• [Required action]
The lines in the listing below are to be given again exactly, starting at the line holding "today in Dublin." and ending at the line holding "Botas Ribatejanas concorrem". Do not include pictures.

• [Data provided]
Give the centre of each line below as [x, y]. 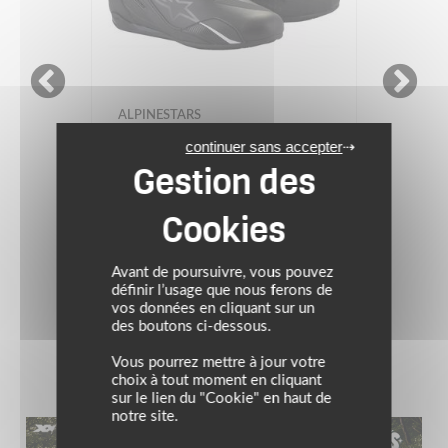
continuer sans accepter [264, 146]
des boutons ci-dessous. [191, 326]
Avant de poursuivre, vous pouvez [222, 272]
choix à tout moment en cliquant [216, 380]
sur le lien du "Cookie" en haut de [221, 398]
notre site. [145, 416]
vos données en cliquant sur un [213, 308]
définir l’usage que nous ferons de [222, 290]
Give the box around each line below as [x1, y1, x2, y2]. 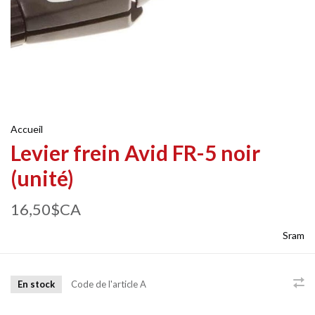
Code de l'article [71, 278, 138, 290]
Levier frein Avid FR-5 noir [11, 140, 260, 165]
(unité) [11, 165, 74, 191]
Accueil [11, 123, 43, 135]
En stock [18, 278, 55, 290]
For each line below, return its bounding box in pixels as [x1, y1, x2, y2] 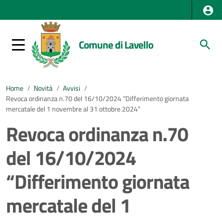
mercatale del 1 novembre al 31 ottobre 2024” [6, 104, 140, 114]
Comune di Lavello [79, 36, 154, 53]
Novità [34, 83, 53, 94]
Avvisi [63, 83, 80, 94]
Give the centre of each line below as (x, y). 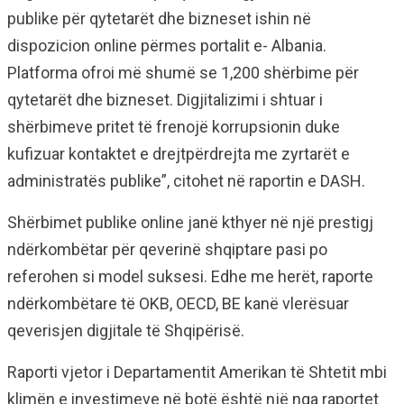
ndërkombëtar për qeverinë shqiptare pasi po (167, 249)
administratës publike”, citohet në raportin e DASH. (186, 180)
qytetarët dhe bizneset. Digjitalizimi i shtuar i (165, 99)
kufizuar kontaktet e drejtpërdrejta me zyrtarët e (179, 153)
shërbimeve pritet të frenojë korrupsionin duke (174, 126)
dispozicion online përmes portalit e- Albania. (167, 45)
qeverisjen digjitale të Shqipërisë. (126, 330)
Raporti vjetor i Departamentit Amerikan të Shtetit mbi (197, 372)
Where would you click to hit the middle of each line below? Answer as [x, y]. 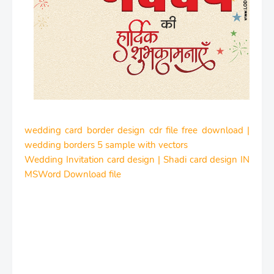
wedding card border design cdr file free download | [137, 130]
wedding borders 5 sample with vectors [106, 145]
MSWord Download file [73, 174]
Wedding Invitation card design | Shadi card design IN [137, 160]
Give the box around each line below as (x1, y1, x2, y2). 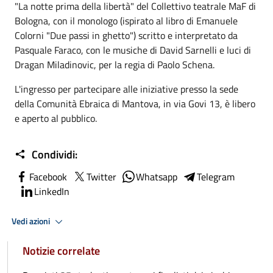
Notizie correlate (23, 243, 100, 259)
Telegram (197, 169, 235, 184)
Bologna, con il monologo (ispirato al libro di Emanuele (15, 13, 238, 28)
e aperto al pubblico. (15, 111, 97, 126)
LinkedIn (34, 184, 69, 199)
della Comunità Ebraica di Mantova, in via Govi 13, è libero (15, 96, 255, 111)
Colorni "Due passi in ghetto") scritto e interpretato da (15, 28, 238, 43)
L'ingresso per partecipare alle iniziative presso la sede (15, 82, 238, 96)
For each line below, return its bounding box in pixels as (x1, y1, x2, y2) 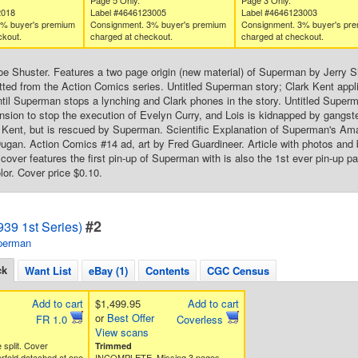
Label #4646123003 (241, 6, 317, 18)
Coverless (176, 312, 226, 327)
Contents (145, 263, 189, 278)
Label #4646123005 (89, 6, 166, 18)
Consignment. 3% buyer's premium (89, 18, 226, 30)
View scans (94, 324, 149, 340)
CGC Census (207, 263, 269, 278)
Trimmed (94, 340, 132, 352)
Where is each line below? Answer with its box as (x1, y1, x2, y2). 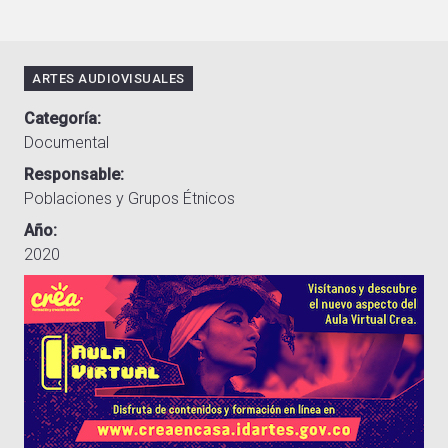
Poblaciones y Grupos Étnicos (24, 189, 235, 209)
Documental (24, 133, 109, 153)
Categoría (24, 109, 97, 129)
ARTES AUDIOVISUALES (32, 71, 185, 87)
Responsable (24, 165, 120, 185)
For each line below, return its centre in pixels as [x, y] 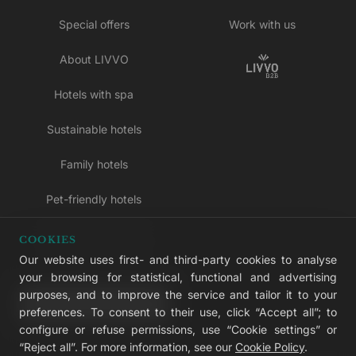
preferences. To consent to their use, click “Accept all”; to [178, 312]
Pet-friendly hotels [94, 199]
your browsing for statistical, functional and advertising [178, 277]
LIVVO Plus [94, 304]
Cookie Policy [270, 347]
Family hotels [94, 164]
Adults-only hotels [94, 234]
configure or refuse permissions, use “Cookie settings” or [178, 329]
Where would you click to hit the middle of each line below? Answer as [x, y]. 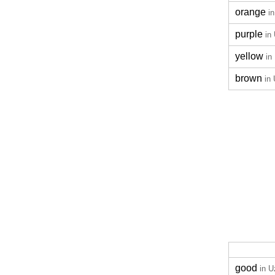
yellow [249, 56]
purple [249, 34]
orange [250, 12]
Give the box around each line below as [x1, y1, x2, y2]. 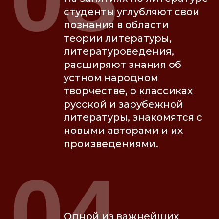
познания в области [64, 19, 169, 31]
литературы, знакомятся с [64, 111, 202, 124]
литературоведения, [64, 45, 174, 58]
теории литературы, [64, 32, 172, 44]
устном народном [64, 72, 158, 84]
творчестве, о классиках [64, 85, 193, 97]
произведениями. [64, 138, 158, 150]
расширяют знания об [64, 59, 181, 71]
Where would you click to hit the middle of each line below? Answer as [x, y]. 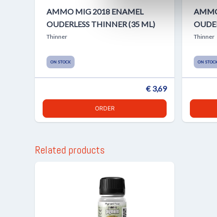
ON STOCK [61, 62]
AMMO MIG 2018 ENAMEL [95, 11]
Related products [70, 150]
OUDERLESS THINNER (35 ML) [101, 24]
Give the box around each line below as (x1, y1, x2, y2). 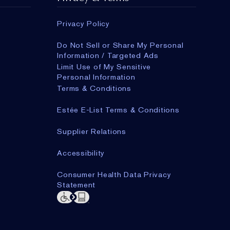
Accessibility (57, 148, 105, 159)
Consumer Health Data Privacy (57, 169, 171, 180)
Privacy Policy (57, 18, 110, 29)
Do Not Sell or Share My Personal (57, 40, 184, 51)
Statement (57, 180, 96, 190)
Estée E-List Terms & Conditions (57, 105, 180, 116)
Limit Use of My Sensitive (57, 62, 151, 72)
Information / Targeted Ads (57, 50, 159, 61)
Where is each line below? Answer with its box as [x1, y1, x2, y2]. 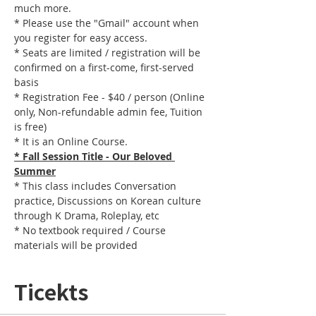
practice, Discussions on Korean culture [14, 194, 204, 207]
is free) [14, 120, 47, 133]
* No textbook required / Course [14, 224, 169, 237]
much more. [14, 1, 71, 15]
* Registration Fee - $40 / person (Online [14, 90, 207, 104]
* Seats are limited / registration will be [14, 46, 203, 59]
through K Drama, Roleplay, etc [14, 209, 159, 222]
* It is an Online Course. [14, 135, 130, 148]
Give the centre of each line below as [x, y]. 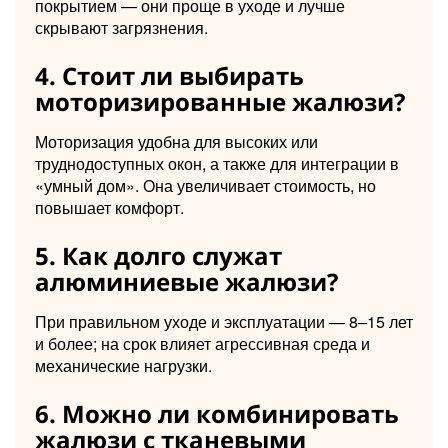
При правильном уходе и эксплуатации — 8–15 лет [224, 321]
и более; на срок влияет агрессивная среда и [202, 343]
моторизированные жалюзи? [220, 101]
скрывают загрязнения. [121, 27]
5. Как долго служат [158, 255]
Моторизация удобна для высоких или [176, 141]
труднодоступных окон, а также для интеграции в [217, 163]
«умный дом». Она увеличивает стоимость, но [205, 185]
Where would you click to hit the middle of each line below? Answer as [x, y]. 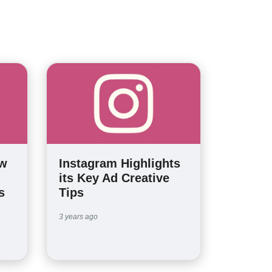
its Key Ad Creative [114, 178]
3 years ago [78, 217]
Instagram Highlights [120, 164]
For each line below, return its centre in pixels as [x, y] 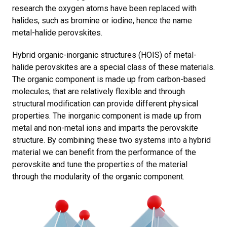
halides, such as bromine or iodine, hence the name [102, 20]
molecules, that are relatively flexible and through [99, 91]
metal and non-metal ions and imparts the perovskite [105, 128]
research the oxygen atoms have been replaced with [104, 8]
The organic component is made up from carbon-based [109, 79]
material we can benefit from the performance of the [104, 152]
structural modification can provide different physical [105, 103]
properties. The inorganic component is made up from [107, 116]
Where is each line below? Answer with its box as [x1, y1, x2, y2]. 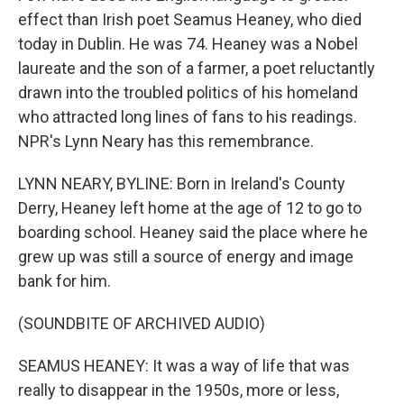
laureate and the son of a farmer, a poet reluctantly [18, 59, 375, 78]
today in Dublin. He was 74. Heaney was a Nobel [18, 34, 358, 53]
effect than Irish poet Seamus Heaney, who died [18, 10, 362, 29]
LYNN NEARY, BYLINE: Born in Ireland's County [18, 174, 345, 193]
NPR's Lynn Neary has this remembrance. [18, 132, 314, 151]
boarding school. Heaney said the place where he [18, 223, 368, 242]
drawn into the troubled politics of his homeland [18, 83, 358, 102]
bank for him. [18, 271, 111, 290]
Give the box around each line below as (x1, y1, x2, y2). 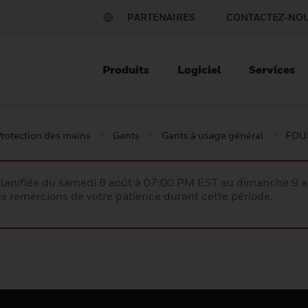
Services (249, 63, 295, 76)
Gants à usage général (162, 129, 263, 141)
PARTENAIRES (127, 11, 195, 23)
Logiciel (177, 63, 221, 76)
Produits (102, 63, 149, 76)
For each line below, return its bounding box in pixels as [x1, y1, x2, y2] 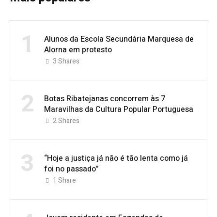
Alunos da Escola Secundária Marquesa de [44, 33, 194, 45]
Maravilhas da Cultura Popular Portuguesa [44, 103, 193, 115]
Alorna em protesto [44, 44, 112, 56]
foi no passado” [44, 163, 99, 175]
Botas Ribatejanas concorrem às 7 [44, 93, 165, 105]
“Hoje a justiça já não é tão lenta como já [44, 152, 188, 164]
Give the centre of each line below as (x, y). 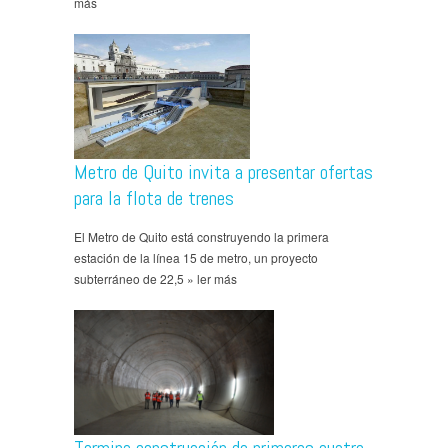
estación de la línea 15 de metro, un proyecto (196, 257)
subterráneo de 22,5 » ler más (155, 278)
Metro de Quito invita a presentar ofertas (223, 171)
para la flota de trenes (154, 197)
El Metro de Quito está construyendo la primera (201, 236)
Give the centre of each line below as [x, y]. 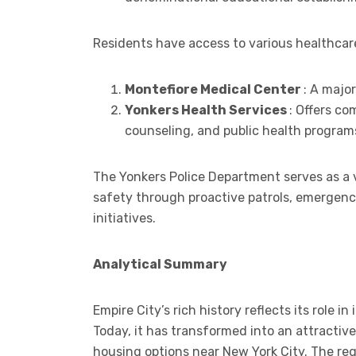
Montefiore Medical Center [214, 89]
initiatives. [124, 218]
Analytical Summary [160, 264]
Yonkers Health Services [207, 110]
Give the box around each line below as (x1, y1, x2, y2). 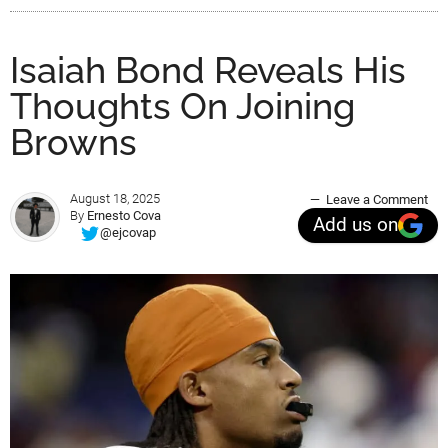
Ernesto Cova (87, 207, 161, 223)
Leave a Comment (326, 191, 428, 207)
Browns (10, 120, 137, 163)
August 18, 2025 (70, 190, 160, 206)
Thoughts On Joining (10, 84, 355, 127)
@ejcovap (100, 225, 156, 241)
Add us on (313, 214, 398, 237)
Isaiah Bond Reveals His (10, 48, 406, 91)
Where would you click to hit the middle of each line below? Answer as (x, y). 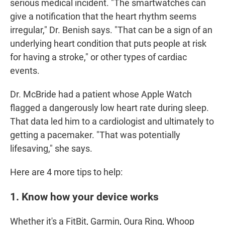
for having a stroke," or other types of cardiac (98, 57)
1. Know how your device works (84, 197)
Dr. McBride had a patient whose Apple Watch (101, 94)
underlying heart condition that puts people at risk (108, 44)
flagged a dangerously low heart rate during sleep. (109, 108)
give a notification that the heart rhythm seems (103, 17)
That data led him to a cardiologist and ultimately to (112, 122)
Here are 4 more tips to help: (66, 172)
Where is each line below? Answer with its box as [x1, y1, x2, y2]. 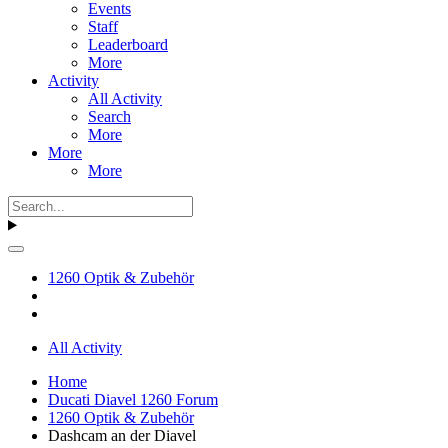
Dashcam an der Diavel [48, 426, 196, 444]
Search [88, 107, 131, 125]
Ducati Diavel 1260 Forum [48, 390, 218, 408]
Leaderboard [88, 35, 168, 53]

• [Solution for this problem]
today in Dublin. He was 74. Heaney was a Nobel [18, 34, 358, 53]
effect than Irish poet Seamus Heaney, who died [18, 10, 362, 29]
LYNN NEARY, BYLINE: Born in Ireland's County [18, 174, 345, 193]
NPR's Lynn Neary has this remembrance. [18, 132, 314, 151]
boarding school. Heaney said the place where he [18, 223, 368, 242]
drawn into the troubled politics of his homeland [18, 83, 358, 102]
bank for him. [18, 271, 111, 290]
Give the box around each line below as (x1, y1, x2, y2). 
Services (249, 63, 295, 76)
Gants à usage général (162, 129, 263, 141)
PARTENAIRES (127, 11, 195, 23)
Logiciel (177, 63, 221, 76)
Produits (102, 63, 149, 76)
For each line below, return its bounding box in pixels as [x1, y1, x2, y2] 
Alunos da Escola Secundária Marquesa de [44, 33, 194, 45]
Maravilhas da Cultura Popular Portuguesa [44, 103, 193, 115]
Alorna em protesto [44, 44, 112, 56]
foi no passado” [44, 163, 99, 175]
Botas Ribatejanas concorrem às 7 [44, 93, 165, 105]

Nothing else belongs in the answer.